Hey, yeah, haha...did not know we are contacts till now! ^_^


----------



## EvilTed (Mar 6, 2013)

Any of the new IS primes will be very good for street:

24mm, 28mm, 35mm - take your pick...

Personally, I now use a Leica with a 50mm Summicron F/2 and use hyperfocal focusing...

ET


----------



## John (Mar 6, 2013)

i recommend the 24-105 f/4. awesome lens with a zoom range. there are times when i use it that i miss a 2.8, but not as often as i thought. i use this lens more and more as time goes by. it is my go-to lens for just walking around and shooting stuff. i have the 135 f/2 as well and i love that lens, but the fixed focal range is self-limiting. i love the 70-200 f/2.8 but it is a heavy lens and it lacks the wide angles that u want sometimes. get the 24-105 f/4. u will not regret it. it is an L lens so it will cost a few bucks.

by the way, i have the 24-70 and i hardly ever use it any more. i much prefer the 24-105.


----------



## Etienne (Mar 6, 2013)

I repeat myself, but go wide for the street.

Street photography is photojournalism. The most compelling and award winning news photos are made using a wide to ultra-wide focal length. The wide angle places the viewer in the action.


----------



## distant.star (Mar 6, 2013)

EvilTed said:


> Anything over 50mm is not street photography, it is voyeurism



The longer I do street photography, the less dogma I have or accept, but this is one I subscribe to. Real street photography is in close.

To the OP question:

I wouldn't use any of the lenses you mention for anything I'd consider "street photography." I have used the 135mm for candid portraits on the street sometime, but I use it mostly at night on the street.
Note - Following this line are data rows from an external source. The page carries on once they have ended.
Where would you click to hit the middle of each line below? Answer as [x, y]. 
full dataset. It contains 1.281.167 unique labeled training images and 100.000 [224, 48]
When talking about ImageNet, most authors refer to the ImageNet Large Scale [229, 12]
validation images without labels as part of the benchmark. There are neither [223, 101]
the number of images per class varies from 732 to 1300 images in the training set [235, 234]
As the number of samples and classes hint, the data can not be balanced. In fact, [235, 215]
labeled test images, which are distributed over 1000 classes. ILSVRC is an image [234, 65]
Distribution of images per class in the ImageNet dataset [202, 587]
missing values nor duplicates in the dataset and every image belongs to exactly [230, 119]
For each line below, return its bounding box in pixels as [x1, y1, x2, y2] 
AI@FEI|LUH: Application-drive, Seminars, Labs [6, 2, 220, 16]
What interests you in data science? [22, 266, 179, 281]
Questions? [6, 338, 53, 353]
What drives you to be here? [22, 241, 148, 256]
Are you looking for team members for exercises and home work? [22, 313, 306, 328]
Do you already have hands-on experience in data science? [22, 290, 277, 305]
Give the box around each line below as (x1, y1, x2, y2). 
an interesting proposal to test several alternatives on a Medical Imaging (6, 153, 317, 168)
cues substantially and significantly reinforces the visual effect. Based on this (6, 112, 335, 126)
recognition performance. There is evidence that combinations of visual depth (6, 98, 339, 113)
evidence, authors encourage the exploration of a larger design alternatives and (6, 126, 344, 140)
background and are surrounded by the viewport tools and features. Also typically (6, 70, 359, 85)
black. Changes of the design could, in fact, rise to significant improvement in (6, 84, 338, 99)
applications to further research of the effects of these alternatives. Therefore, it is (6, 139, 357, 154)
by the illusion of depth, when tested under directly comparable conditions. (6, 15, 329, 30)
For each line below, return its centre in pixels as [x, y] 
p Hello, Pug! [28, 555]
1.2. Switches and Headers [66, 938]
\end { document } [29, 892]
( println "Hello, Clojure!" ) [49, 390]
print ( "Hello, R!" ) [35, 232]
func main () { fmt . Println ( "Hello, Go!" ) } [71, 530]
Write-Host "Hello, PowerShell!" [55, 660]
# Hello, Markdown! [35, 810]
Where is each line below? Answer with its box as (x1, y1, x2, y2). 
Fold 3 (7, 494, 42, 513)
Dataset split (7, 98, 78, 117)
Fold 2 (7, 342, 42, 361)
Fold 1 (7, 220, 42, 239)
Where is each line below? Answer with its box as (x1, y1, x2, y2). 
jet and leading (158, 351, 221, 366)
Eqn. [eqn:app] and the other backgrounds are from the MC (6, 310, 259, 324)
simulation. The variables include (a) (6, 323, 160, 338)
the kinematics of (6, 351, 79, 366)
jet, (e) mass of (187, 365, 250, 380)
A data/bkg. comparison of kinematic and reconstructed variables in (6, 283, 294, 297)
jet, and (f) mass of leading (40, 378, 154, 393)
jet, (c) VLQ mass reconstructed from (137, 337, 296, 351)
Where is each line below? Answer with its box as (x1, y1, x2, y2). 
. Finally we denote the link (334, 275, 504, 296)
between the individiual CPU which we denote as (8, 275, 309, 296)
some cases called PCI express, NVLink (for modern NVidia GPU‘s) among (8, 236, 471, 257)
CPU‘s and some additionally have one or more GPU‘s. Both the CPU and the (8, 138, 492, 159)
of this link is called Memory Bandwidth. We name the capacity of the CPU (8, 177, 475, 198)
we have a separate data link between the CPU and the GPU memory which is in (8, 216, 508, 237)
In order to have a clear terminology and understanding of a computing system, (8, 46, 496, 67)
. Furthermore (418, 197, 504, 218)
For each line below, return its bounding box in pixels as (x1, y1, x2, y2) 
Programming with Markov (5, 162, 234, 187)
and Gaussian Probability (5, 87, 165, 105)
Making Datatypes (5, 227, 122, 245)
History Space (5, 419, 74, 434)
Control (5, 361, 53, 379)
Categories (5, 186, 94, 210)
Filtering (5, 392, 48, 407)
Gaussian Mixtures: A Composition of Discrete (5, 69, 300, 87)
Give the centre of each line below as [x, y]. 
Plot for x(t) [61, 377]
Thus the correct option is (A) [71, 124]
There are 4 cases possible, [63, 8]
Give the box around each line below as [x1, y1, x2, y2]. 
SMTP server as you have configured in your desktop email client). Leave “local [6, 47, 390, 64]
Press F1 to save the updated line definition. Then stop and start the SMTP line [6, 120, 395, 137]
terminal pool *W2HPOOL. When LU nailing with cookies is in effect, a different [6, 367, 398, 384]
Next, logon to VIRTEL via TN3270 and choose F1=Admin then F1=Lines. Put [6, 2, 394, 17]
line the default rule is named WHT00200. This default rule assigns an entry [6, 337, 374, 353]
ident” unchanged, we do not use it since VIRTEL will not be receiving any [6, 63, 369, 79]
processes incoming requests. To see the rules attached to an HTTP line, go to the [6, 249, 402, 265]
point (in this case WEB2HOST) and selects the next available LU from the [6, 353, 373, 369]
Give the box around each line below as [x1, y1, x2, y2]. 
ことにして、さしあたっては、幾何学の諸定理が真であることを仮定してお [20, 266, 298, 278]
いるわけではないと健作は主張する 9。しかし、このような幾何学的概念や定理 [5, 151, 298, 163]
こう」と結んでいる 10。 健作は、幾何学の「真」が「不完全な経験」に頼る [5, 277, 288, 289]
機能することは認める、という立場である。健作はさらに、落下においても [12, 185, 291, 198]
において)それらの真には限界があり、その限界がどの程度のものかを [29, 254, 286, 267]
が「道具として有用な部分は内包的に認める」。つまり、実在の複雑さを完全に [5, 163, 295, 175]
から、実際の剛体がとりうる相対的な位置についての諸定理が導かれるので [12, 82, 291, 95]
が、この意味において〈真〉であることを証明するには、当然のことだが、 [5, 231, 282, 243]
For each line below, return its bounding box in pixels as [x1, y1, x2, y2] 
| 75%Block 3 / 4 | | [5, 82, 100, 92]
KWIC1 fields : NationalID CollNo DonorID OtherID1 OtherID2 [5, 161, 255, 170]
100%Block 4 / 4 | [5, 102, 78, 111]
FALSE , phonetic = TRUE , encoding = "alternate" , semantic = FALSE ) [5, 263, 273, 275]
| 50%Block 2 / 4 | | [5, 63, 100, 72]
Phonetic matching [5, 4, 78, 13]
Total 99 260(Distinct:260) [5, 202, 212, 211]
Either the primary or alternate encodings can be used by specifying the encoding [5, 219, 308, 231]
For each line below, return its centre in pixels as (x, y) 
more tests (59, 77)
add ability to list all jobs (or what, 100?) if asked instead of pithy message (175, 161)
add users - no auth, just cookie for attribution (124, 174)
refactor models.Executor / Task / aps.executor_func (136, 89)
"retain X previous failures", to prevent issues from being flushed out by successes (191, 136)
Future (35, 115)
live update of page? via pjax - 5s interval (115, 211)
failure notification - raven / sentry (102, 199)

Best, I believe, is anything 35mm to 50mm -- the 40mm "pancake" is great. Some of the best stuff can be done with UWA because it makes you get in close and still retains context. I do like the 24-105 suggestion -- it can make life on the street a lot easier. (The older you get, the more you look for easy!)

Oh, and while we're on the subject, if you don't know this site, you should look at it:

http://www.humansofnewyork.com/

It's not classic street photography, but it's a great and very entertaining variation with great street photography attitude. His story of raising $100K to send kids to summer camp is a great outcome of someone inappropriately using his images.

Sorry, don't mean to hijack the thread, but this is worth a look -- especially for anyone interested in street photography and copyright issues.


----------



## Boyer U. Klum-Cey (Mar 6, 2013)

I am partial to 16-35, but at my age, the pancake might make sense. Does anyone know of a "bacon" promotion to go with it? Fortunately, my cardiologist is not a member of this site, eh?


----------



## 7enderbender (Mar 6, 2013)

I have both the 135 and the 200. Both are excellent and great value really. So it comes down to which focal length you want. I personally would consider the 135 more of a street photography lens - the 200 might be a bit too tight but it depends on what you're intending to do and your style.
Can't speak to the macro. I'm certain it's great also and has the added benefit of, well, being a macro lens. I personally would prefer it without the IS.


----------



## TexPhoto (Mar 6, 2013)

How about an 80-200 f2.8. It's black.


----------



## RS2021 (Mar 6, 2013)

TexPhoto said:


> How about an 80-200 f2.8. It's black.



Ha! Looks like what James Stewart was using in the _Rear Window_. The plot of the movie involves "voyeurism" that gets people into trouble.


----------



## EvilTed (Mar 7, 2013)

Just got my new Leica M on order 

Seriously, you don't want to scream paparazzi at anyone while doing street, and while you can sit somewhere out of sight with a telephoto, like a sniper waiting for a victim, although you may get what appear to be good candid shots, you are missing out on the main part of the art, which is the interaction with YOU.

If you are new to street photography and you really want to feel it, I'd suggest getting the new 35mm F/2 IS.
This will give you great hand held shots with a 5D MK3 due to it's high ISO capability.
THE IS will help a lot too.

It can be pretty dangerous sometimes too and you will get challenged by some people, but that's part of the art, having the confidence and the balls to just take the shot...

ET


----------



## LostArk (Mar 7, 2013)

There's nothing inherently more voyeuristic about using telephoto lenses for street photography as opposed to normal lenses. It's all about intent. How the subject feels about your choice of gear is irrelevant. Being blatant or inconspicuous has nothing to do with gear. No photographic genre places a limit on "acceptable focal lengths." Unfortunately, street photography is riddled with elitist stigmas perpetuated by Leicaphiles and Cartier-Bresson worship. 

Landscape photography can only really be taken with a view camera. Ansel Adams demands it.

See how ridiculous it is?

135L is the best telephoto for street, hands down. A case can be made for the 100 f/2 (cheaper, smaller) or 85L (effectively 2 stops faster than the 135). Not so much the 85 1.8.


----------



## LostArk (Mar 7, 2013)

EDIT:

double post


----------



## EvilTed (Mar 7, 2013)

So why don't you show everyone examples of great street photography taken with a Canon camera and a 85 - 135 lens?

I can show you examples countless, famous street photographers, from the 1950s to now that have used that elitist Leica stuff and 21 - 50mm focal lengths...

Don't take my word for it though, try Google 

ET


----------